▶ [Required work]
Your copy must hold every line of the records word for word. It must hold no pictures.

▶ [Data for this exercise]

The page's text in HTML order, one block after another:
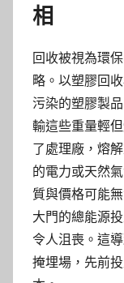
相
回收被視為環
略。以塑膠回
污染的塑膠製
輸這些重量輕
了處理廠，熔
的電力或天然
質與價格可能
大門的總能源
令人沮喪。這
掩埋場，先前
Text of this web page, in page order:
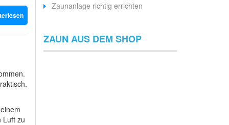
Luft zu
Zaunanlage richtig errichten
ZAUN AUS DEM SHOP
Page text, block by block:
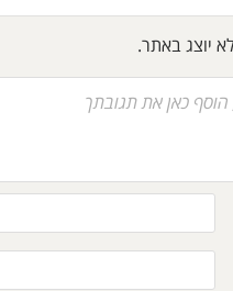
יוצג באתר.
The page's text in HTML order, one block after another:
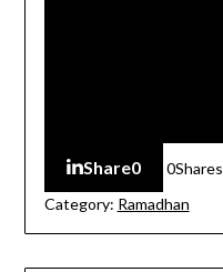
Share0 0Shares
Category: Ramadhan
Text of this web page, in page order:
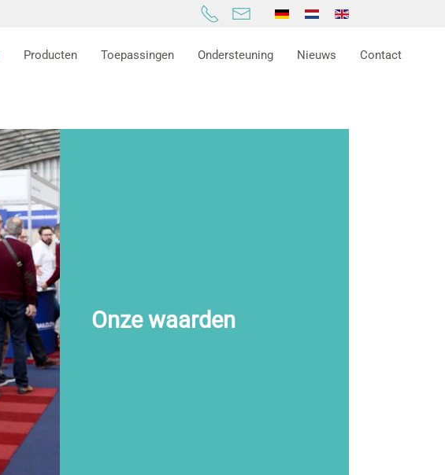
Producten Toepassingen Ondersteuning Nieuws Contact
Onze waarden
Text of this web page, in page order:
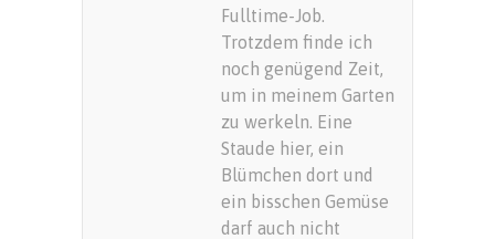
Fulltime-Job.
Trotzdem finde ich
noch genügend Zeit,
um in meinem Garten
zu werkeln. Eine
Staude hier, ein
Blümchen dort und
ein bisschen Gemüse
darf auch nicht
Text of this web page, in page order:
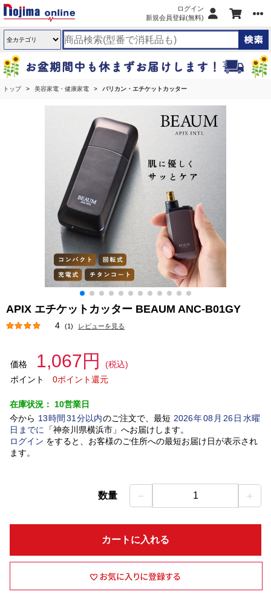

▶ [Answer to the exercise]
The page's text in HTML order, one block after another:
相
回收被視為環
略。以塑膠回
污染的塑膠製
輸這些重量輕
了處理廠，熔
的電力或天然
質與價格可能
大門的總能源
令人沮喪。這
掩埋場，先前
Text of this web page, in page order:
Luft zu
Zaunanlage richtig errichten
ZAUN AUS DEM SHOP
Page text, block by block:
יוצג באתר.
The page's text in HTML order, one block after another:
Share0 0Shares
Category: Ramadhan
Text of this web page, in page order:
Producten Toepassingen Ondersteuning Nieuws Contact
Onze waarden
Text of this web page, in page order:
Fulltime-Job.
Trotzdem finde ich
noch genügend Zeit,
um in meinem Garten
zu werkeln. Eine
Staude hier, ein
Blümchen dort und
ein bisschen Gemüse
darf auch nicht
Text of this web page, in page order:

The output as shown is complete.